THE SMILING ATHEIST PRESENTS:
THE WHAT-THE-FUCKERY CUP
MATCH ONE: A SPECIAL WHO-ELSE-CAN-WE-BLAME MATCH
WON’T SOMEBODY PLEASE THINK OF THE CHILDREN?
Well, apparently the Catholics already have. After centuries of blaming the Devil, the Jews, the Protestants, homosexuality et cetera… The Catholics have finally thought of blaming the children. That’s right, Bernando Álvarez, the bishop of Tenerife, is exceeding the claims of Bill Donahue, who has blamed Catholic child molestation on homosexuality, by passing the blame onto the children themselves. Álvarez claims, “There are 13 year old adolescents who are under age and who are perfectly in agreement with, and what’s more wanting it, and if you are careless they will even provoke you.”
These statements were made on Christmas Eve in an interview with La Opinión de Tenerife, a local newspaper in Tenerife, Spain.
BABY, YOU’RE A TEN ON THE RICHTER SCALE
At least, so says Muslim Cleric, Hojatoleslam Kazem Sedighi, of Tehran, Iran. According to him, “Many women who do not dress modestly … lead young men astray, corrupt their chastity and spread adultery in society, which increases earthquakes.” The worst thing about this is that this view is shared by Iranian President Mahmoud Ahmedinejad, who is predicting an earthquake in the near future in Iran caused by the careless, anti-religious ways of the country. He recently said, “At least 5 million should leave Tehran so it is less crowded.”
MATCH TWO: A JEBUS-PATROL MATCH
COME ON!?! A JESUS TICKET? I WAS ONLY A HEATHEN FOR FIVE MINUTES!
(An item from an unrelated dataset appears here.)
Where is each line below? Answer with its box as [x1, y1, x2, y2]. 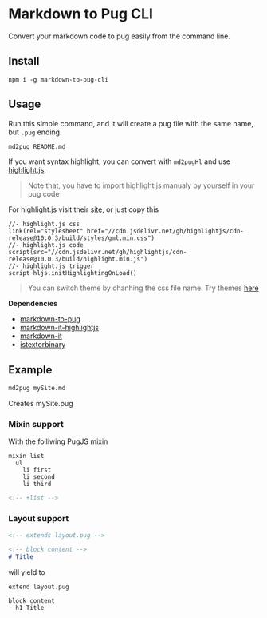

The above note was left on the front window of Shannon Poston, a resident of Belmont, NC, outside of a Cracker Barrel this week. Apparently, the unnamed Jesus Meter Maid was offended by the Darwin Fish on the back of Shannon’s car, and so he/she felt he/she better leave a note to remind Mrs. Poston that Jesus loves here, not Darwin. I wonder what the train of thought was here. Considering only one of these people ever existed and both were dead for many, many years before Shannon’s birth, how could either love her.
This tends to the point about Christians. Have there ever been a species of people who feel a greater need to push their beliefs onto others while being irate about being allegedly repressed? Other than Muslims, of course. Christians claim that the beliefs of others are pushed onto them because they must now deal with billboards, books and bumper stickers. Well, here’s the deal, when atheists start knocking on your door while you’re trying to relax, start preaching on street corners, start protesting outside of churches and start leaving notes on peoples cars, then you can complain about being harassed or repressed. Because YOU do all of these things, not us. Perhaps we should start.
ONE MOR(M)ON™ DESERVES ANOTHER
An Oregon man, Alex Tucker, left his home on for work on just another Friday morning. As any Friday, he watched the clock and waited to get off to head to his cabin out in the woods in Northern Oregon. But this day wouldn’t turn out like that. Apparently Tucker forgot that having in A as a decal in his back window is not okay, even in a state as liberal and accepting as Oregon. What Tucker discovered when he came out to his car after a hard day as the office what black spray-paint all over his car, citing, “Atheist, terrorist scum,” and “Baby eating, Hitler loving piece of shit!” I forgot to mention that one tire had been slashed as well.
Obviously, this exclaims more than anything which side of the atheist VS theist debate is the “terrorist” side. Besides, who was the last atheist who flew a plane into a couple of sky scrapers? What is either more ironic or more tragic is that the A on the back of Tucker’s car didn’t actually stand for atheist. It was actually a parking permit for his apartment building, unfortunately for him, styled in a similar font to the atheist “A” symbol.
The group was later found red handed and were identified as three boys, ages 15-18, and members of the local Church of Ladder Day Saints. Wow! Dumb dumb dumb dumb dumb!
Well, pick the winners of both matches and they’ll move onto the next round to face next weeks tournament participants. As I’m sure, there are plenty of stories out there who would love to have a chance to win The Smiling Atheist’s What-The-Fuckery Cup Championship.